Serach bat Asher speaks:

When a story is true in one world, it is sometimes true in another. My people are travelers; we have been traveling a long time. It is becoming more difficult; so many places are now narrow places to us.

I am the clan mother. I am called daughter of a tree. Maybe because my legs are like trees. Maybe because we depend on trees for so much. We eat their leaves; we scratch our backs against their bark; we dig among their roots; we rest in their shade. Sometimes we dig trees up, but it makes room for new growth. Water collects in our footprints. Turned earth settles around the seedling. No wonder our people call us mothers “useful trees.” We have places along our route where our people come to die, people of many clans, and where their bones rest. When our journey brings us here again, we find our loved ones’ bones among the bones of many. We know the ones we love even in their bones. We pick them up, we touch them and we remember. Distant peoples who understand nothing else of us, understand this: we never forget.

I am the clan mother, so I remember most of all. It was I who found my uncle’s bones, my uncle, the dreamer. Then we all picked them up in love. Some stories say we carried them with us. That is true, but it was in our memories we carried them.

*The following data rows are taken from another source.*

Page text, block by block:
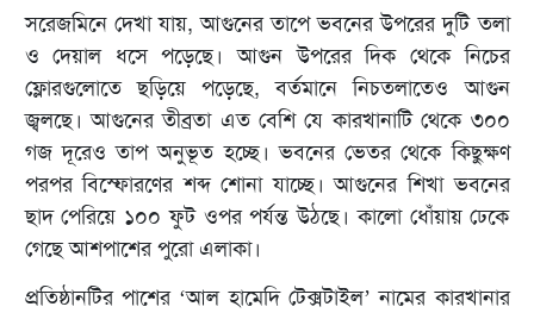
সরেজমিনে দেখা যায়, আগুনের তাপে ভবনের উপরের দুটি তলা
ও দেয়াল ধসে পড়েছে। আগুন উপরের দিক থেকে নিচের
ফ্লোরগুলোতে ছড়িয়ে পড়েছে, বর্তমানে নিচতলাতেও আগুন
জ্বলছে। আগুনের তীব্রতা এত বেশি যে কারখানাটি থেকে ৩০০
গজ দূরেও তাপ অনুভূত হচ্ছে। ভবনের ভেতর থেকে কিছুক্ষণ
পরপর বিস্ফোরণের শব্দ শোনা যাচ্ছে। আগুনের শিখা ভবনের
ছাদ পেরিয়ে ১০০ ফুট ওপর পর্যন্ত উঠছে। কালো ধোঁয়ায় ঢেকে
গেছে আশপাশের পুরো এলাকা।
প্রতিষ্ঠানটির পাশের ‘আল হামেদি টেক্সটাইল’ নামের কারখানার
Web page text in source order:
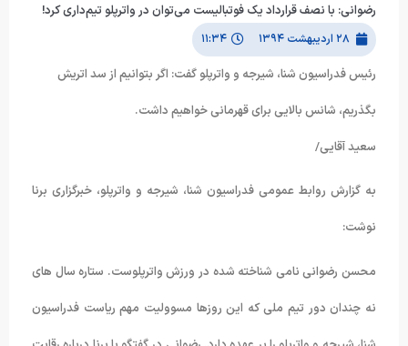
رضوانی: با نصف قرارداد یک فوتبالیست می‌توان در واترپلو تیم‌داری کرد!
۲۸ اردیبهشت ۱۳۹۴ ۱۱:۳۴
رئیس فدراسیون شنا، شیرجه و واترپلو گفت: اگر بتوانیم از سد اتریش
بگذریم، شانس بالایی برای قهرمانی خواهیم داشت.
سعید آقایی/
به گزارش روابط عمومی فدراسیون شنا، شیرجه و واترپلو، خبرگزاری برنا
نوشت:
محسن رضوانی نامی شناخته شده در ورزش واترپلوست. ستاره سال های
نه چندان دور تیم ملی که این روزها مسوولیت مهم ریاست فدراسیون
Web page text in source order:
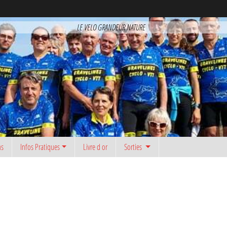
LE VELO GRANDEUR NATURE
Infos Pratiques Livre d or Sorties
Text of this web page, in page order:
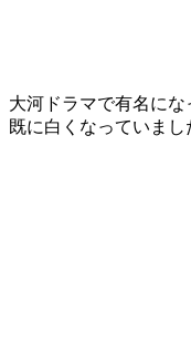
大河ドラマで有名に
既に白くなっていまし
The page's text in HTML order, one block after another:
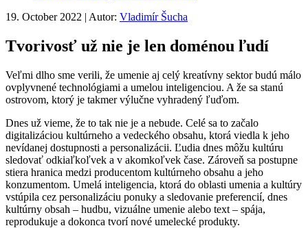
19. October 2022 | Autor: Vladimír Šucha
Tvorivosť už nie je len doménou ľudí
Veľmi dlho sme verili, že umenie aj celý kreatívny sektor budú málo
ovplyvnené technológiami a umelou inteligenciou. A že sa stanú
ostrovom, ktorý je takmer výlučne vyhradený ľuďom.
Dnes už vieme, že to tak nie je a nebude. Celé sa to začalo
digitalizáciou kultúrneho a vedeckého obsahu, ktorá viedla k jeho
nevídanej dostupnosti a personalizácii. Ľudia dnes môžu kultúru
sledovať odkiaľkoľvek a v akomkoľvek čase. Zároveň sa postupne
stiera hranica medzi producentom kultúrneho obsahu a jeho
konzumentom. Umelá inteligencia, ktorá do oblasti umenia a kultúry
vstúpila cez personalizáciu ponuky a sledovanie preferencií, dnes
kultúrny obsah – hudbu, vizuálne umenie alebo text – spája,
reprodukuje a dokonca tvorí nové umelecké produkty.
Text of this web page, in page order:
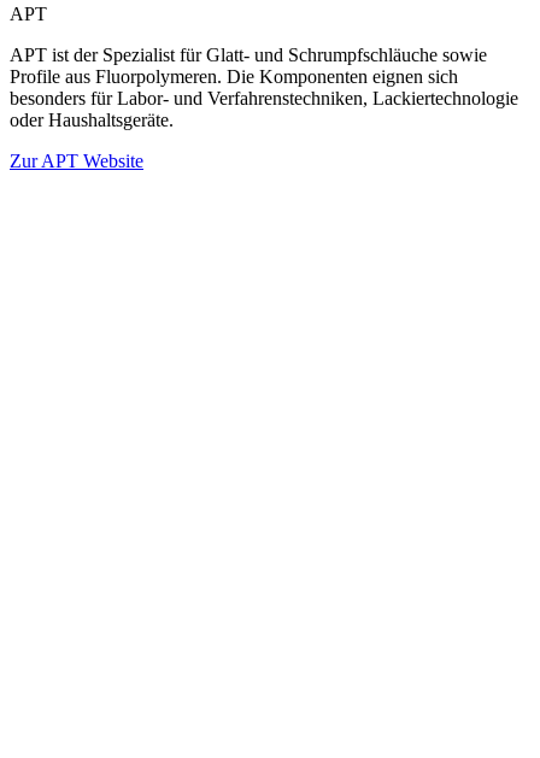
APT
APT ist der Spezialist für Glatt- und Schrumpfschläuche sowie
Profile aus Fluorpolymeren. Die Komponenten eignen sich
besonders für Labor- und Verfahrenstechniken, Lackiertechnologie
oder Haushaltsgeräte.
Zur APT Website
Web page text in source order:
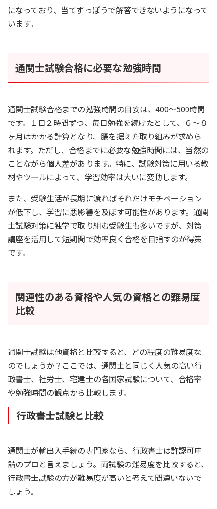
になっており、当てずっぽうで解答できないようになって
います。
通関士試験合格に必要な勉強時間
通関士試験合格までの勉強時間の目安は、400～500時間
です。１日２時間ずつ、毎日勉強を続けたとして、６～８
ヶ月はかかる計算となり、腰を据えた取り組みが求めら
れます。ただし、合格までに必要な勉強時間には、当然の
ことながら個人差があります。特に、試験対策に用いる教
材やツールによって、学習効率は大いに変動します。
また、受験生活が長期に渡ればそれだけモチベーション
が低下し、学習に悪影響を及ぼす可能性があります。通関
士試験対策に独学で取り組む受験生も多いですが、対策
講座を活用して短期間で効率良く合格を目指すのが得策
です。
関連性のある資格や人気の資格との難易度
比較
通関士試験は他資格と比較すると、どの程度の難易度な
のでしょうか？ここでは、通関士と同じく人気の高い行
政書士、社労士、宅建士の各国家試験について、合格率
や勉強時間の観点から比較します。
行政書士試験と比較
通関士が輸出入手続の専門家なら、行政書士は許認可申
請のプロと言えましょう。両試験の難易度を比較すると、
行政書士試験の方が難易度が高いと考えて間違いないで
しょう。
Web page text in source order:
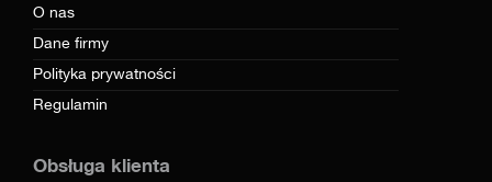
O nas
Dane firmy
Polityka prywatności
Regulamin
Obsługa klienta
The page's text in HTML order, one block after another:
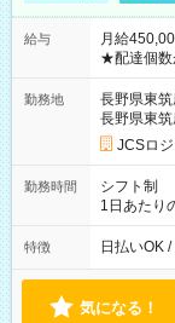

Once long ago, my grandfather, the lame one, the seer, the one who saw people in the sky, was sick with sadness. He thought he had lost his favorite son, my uncle. It was I who sang to him and let him know that his son lived. It was not a song that you people could hear. It was like a deep rumbling under the earth. Like a purr. Just joy, just joy.

Remember us, as we remember. We mothers who keep our daughters close; who have nineteen words for our daughters for every three we have for our sons. We who have so many exiles and so few return. But when we reunite we have such joy. We flap our ears and we pound the ground. We are so big and we touch each others’ mouths so gently with our trunks, we touch the songs in each others’ mouths.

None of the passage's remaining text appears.